WORK TASK
Report how many lines below contain the word "sampling". Give only the number.

----

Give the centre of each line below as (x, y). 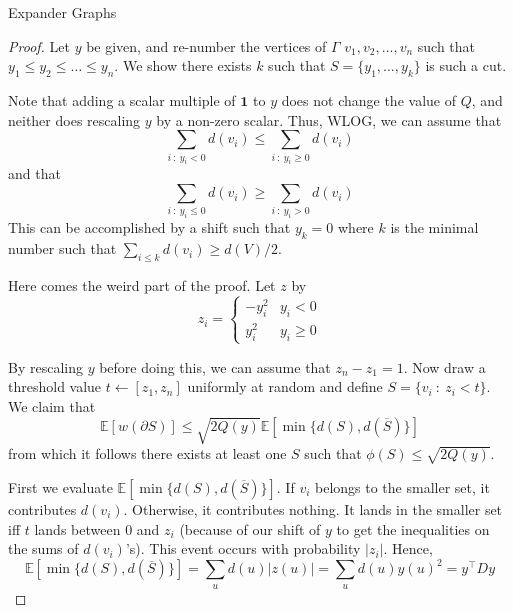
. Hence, (408, 548)
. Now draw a (444, 366)
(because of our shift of (250, 528)
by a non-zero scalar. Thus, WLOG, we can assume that (329, 119)
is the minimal (434, 227)
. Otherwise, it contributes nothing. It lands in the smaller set (313, 508)
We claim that (52, 406)
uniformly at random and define (285, 386)
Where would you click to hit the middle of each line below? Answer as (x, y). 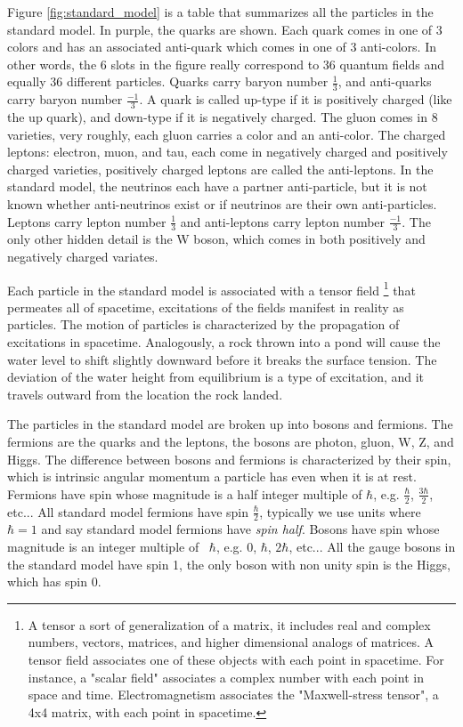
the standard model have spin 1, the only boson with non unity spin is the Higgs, (229, 564)
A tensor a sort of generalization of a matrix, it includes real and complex (229, 624)
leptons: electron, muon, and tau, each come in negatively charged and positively (227, 152)
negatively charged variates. (83, 257)
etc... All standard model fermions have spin (128, 511)
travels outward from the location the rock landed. (145, 394)
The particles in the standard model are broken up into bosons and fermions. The (230, 424)
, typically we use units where (340, 511)
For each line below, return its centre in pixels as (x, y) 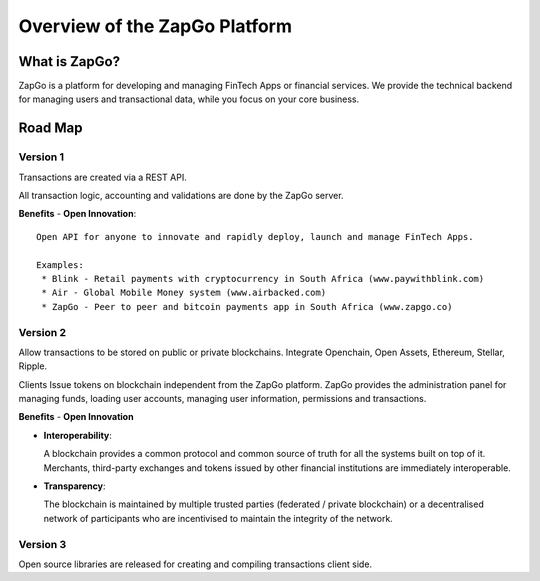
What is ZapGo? (69, 61)
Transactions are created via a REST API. (102, 177)
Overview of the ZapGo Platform (155, 26)
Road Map (51, 128)
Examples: (60, 264)
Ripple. (33, 366)
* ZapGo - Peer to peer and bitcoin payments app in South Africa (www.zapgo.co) (247, 306)
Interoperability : (77, 435)
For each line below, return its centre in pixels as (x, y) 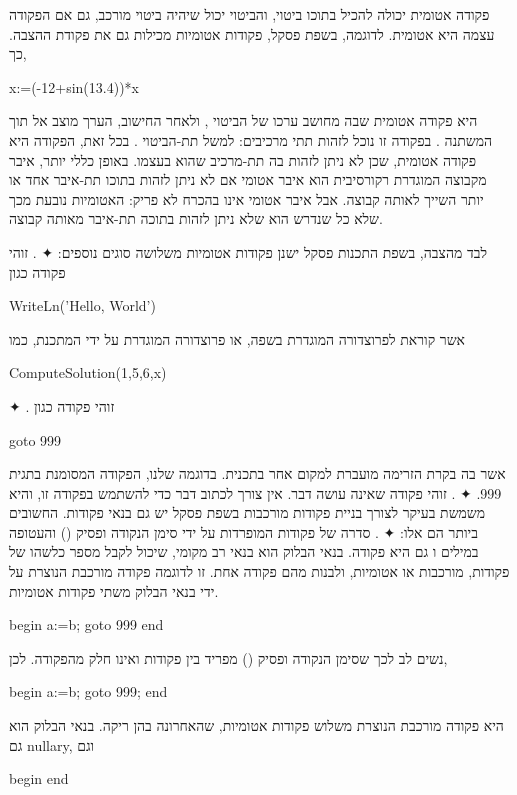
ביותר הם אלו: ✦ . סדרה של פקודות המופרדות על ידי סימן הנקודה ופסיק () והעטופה (243, 531)
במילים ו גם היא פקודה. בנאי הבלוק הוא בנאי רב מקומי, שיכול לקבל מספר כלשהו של (244, 551)
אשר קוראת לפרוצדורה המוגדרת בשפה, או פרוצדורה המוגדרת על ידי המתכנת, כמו (237, 338)
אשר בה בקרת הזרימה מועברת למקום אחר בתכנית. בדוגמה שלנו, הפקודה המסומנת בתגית (257, 473)
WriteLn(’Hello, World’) (82, 305)
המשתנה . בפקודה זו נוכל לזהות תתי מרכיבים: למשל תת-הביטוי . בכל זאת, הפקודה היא (250, 139)
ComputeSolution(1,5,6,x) (88, 372)
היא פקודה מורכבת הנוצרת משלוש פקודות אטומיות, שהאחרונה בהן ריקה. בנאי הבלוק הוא (256, 725)
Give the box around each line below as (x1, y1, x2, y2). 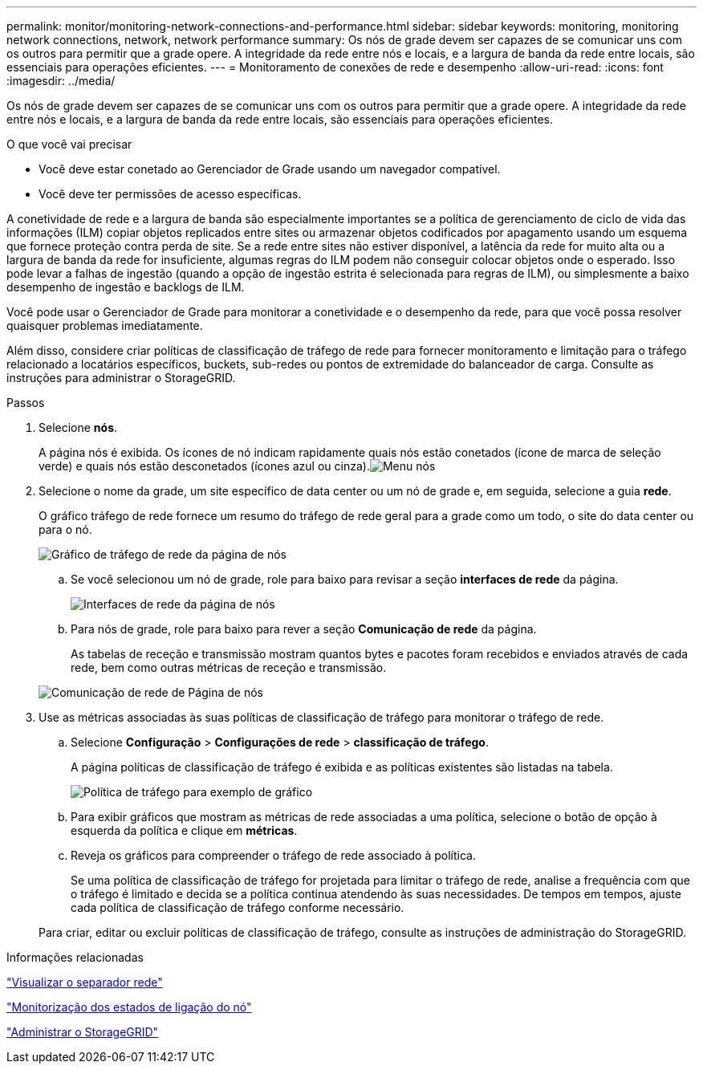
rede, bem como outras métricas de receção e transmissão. (71, 661, 387, 674)
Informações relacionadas (6, 950, 144, 964)
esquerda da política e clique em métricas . (71, 824, 298, 837)
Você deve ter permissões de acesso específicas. (39, 187, 302, 201)
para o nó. (39, 523, 92, 536)
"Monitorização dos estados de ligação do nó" (6, 1000, 252, 1014)
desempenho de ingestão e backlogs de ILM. (6, 280, 245, 294)
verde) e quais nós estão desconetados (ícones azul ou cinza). (39, 459, 370, 473)
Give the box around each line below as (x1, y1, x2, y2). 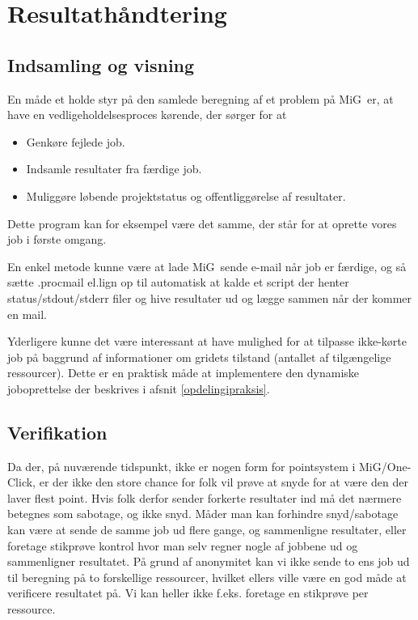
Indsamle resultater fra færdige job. (26, 160, 202, 177)
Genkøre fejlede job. (26, 133, 125, 150)
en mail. (7, 305, 47, 322)
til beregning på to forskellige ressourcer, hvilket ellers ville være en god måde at (7, 568, 407, 585)
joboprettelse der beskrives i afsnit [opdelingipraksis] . (7, 380, 270, 397)
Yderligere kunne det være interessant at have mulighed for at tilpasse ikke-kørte (7, 333, 407, 350)
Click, (7, 473, 36, 490)
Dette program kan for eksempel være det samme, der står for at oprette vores (7, 214, 397, 231)
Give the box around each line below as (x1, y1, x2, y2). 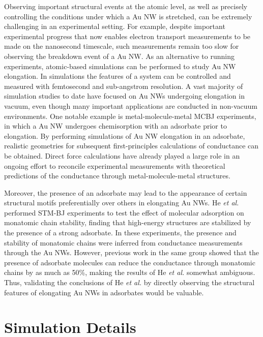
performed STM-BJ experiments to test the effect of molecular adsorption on (4, 207, 244, 218)
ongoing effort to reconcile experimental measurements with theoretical (4, 160, 225, 171)
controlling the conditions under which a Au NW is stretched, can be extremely (4, 11, 252, 21)
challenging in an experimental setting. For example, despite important (4, 21, 225, 32)
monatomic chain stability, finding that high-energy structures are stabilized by (4, 217, 251, 228)
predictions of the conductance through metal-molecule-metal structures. (4, 170, 230, 181)
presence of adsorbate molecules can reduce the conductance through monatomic (4, 257, 255, 267)
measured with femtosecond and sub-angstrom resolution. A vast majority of (4, 80, 243, 91)
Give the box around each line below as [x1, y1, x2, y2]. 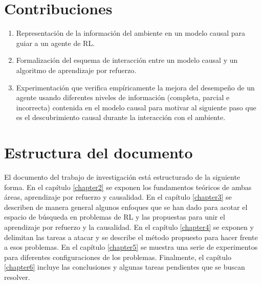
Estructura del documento [4, 142, 193, 163]
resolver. [4, 271, 30, 282]
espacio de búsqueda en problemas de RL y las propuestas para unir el [4, 211, 225, 222]
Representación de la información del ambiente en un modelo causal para [16, 28, 246, 38]
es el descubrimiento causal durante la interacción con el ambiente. [16, 112, 226, 123]
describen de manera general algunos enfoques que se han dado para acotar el [4, 201, 248, 212]
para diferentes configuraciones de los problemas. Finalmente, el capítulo [4, 251, 231, 262]
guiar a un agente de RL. [16, 37, 95, 48]
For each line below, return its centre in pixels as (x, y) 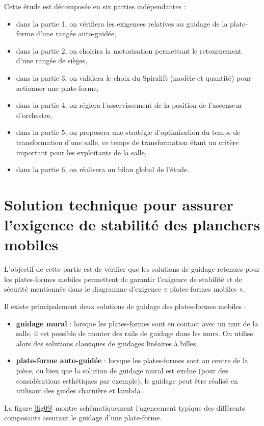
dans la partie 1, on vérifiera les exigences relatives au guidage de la (122, 23)
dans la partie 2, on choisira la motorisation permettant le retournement (129, 50)
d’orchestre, (34, 115)
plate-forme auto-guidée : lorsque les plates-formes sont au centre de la (132, 360)
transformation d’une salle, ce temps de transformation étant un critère (127, 142)
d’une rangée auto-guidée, (76, 33)
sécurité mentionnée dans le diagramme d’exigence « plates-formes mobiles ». (124, 289)
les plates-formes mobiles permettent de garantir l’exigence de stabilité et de (123, 279)
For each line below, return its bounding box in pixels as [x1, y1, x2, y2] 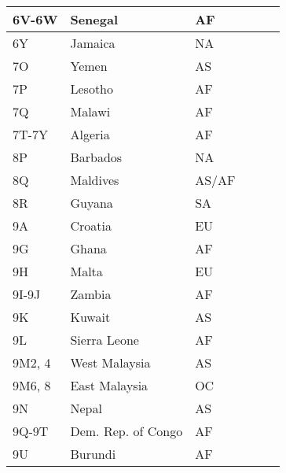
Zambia [70, 285, 112, 303]
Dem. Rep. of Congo [70, 422, 183, 440]
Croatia [70, 216, 112, 235]
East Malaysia [70, 376, 148, 394]
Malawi [70, 102, 111, 120]
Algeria [70, 125, 110, 143]
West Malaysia [70, 353, 151, 371]
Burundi [70, 445, 116, 463]
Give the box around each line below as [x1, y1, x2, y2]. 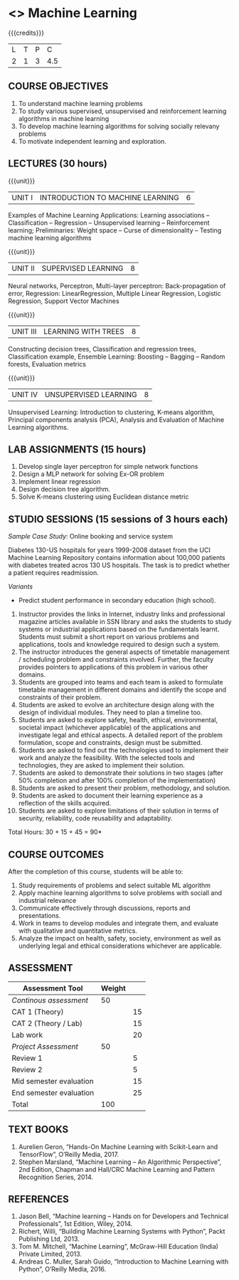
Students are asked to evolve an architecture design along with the [18, 701, 215, 709]
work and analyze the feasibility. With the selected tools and [18, 753, 195, 762]
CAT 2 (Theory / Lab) [11, 1018, 83, 1028]
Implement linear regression [18, 477, 101, 486]
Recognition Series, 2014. [18, 1173, 94, 1181]
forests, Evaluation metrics [8, 359, 86, 368]
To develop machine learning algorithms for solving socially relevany [18, 122, 220, 130]
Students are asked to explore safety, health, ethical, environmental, [18, 716, 218, 724]
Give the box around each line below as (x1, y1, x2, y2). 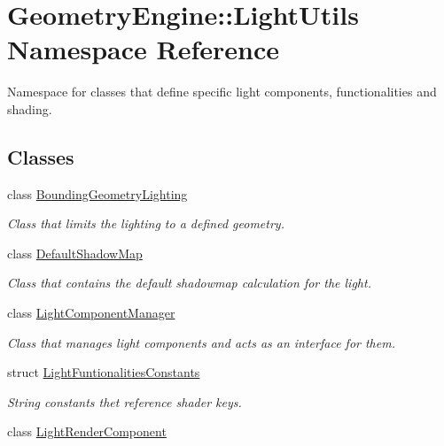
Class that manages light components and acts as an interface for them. (7, 333, 395, 351)
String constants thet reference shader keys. (7, 392, 242, 411)
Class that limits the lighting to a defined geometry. (7, 214, 284, 233)
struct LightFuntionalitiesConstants (7, 363, 200, 381)
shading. (7, 99, 52, 118)
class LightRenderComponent (7, 422, 167, 441)
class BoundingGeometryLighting (7, 184, 188, 203)
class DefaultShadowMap (7, 243, 143, 262)
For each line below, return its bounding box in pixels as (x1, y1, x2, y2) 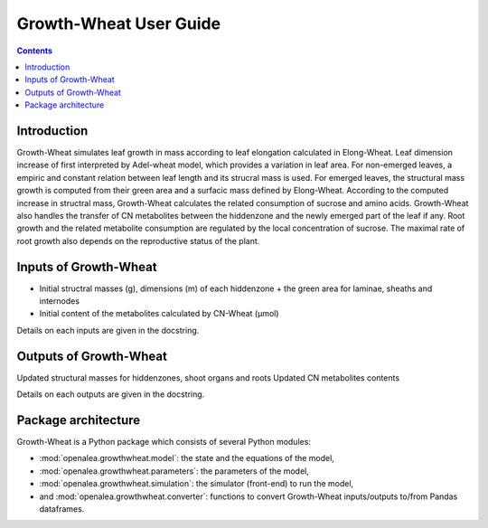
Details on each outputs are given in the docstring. (16, 389, 205, 400)
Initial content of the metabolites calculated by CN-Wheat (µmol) (39, 308, 279, 319)
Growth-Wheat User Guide (16, 14, 221, 33)
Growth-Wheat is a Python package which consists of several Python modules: (16, 437, 312, 448)
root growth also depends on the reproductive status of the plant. (16, 235, 260, 246)
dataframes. (39, 503, 85, 514)
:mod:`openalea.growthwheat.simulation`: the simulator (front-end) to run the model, (39, 478, 354, 489)
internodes (39, 296, 80, 306)
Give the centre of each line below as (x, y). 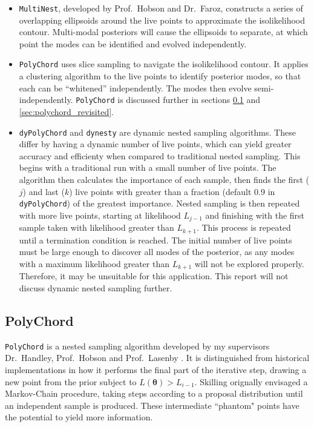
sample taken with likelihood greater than (96, 227)
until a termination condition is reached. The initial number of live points (155, 240)
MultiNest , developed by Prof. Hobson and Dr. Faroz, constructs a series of (161, 8)
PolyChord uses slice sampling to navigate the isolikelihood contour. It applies (164, 64)
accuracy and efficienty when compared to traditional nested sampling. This (160, 155)
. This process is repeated (244, 227)
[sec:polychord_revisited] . (67, 111)
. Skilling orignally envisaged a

----

TASK RESPONSE
2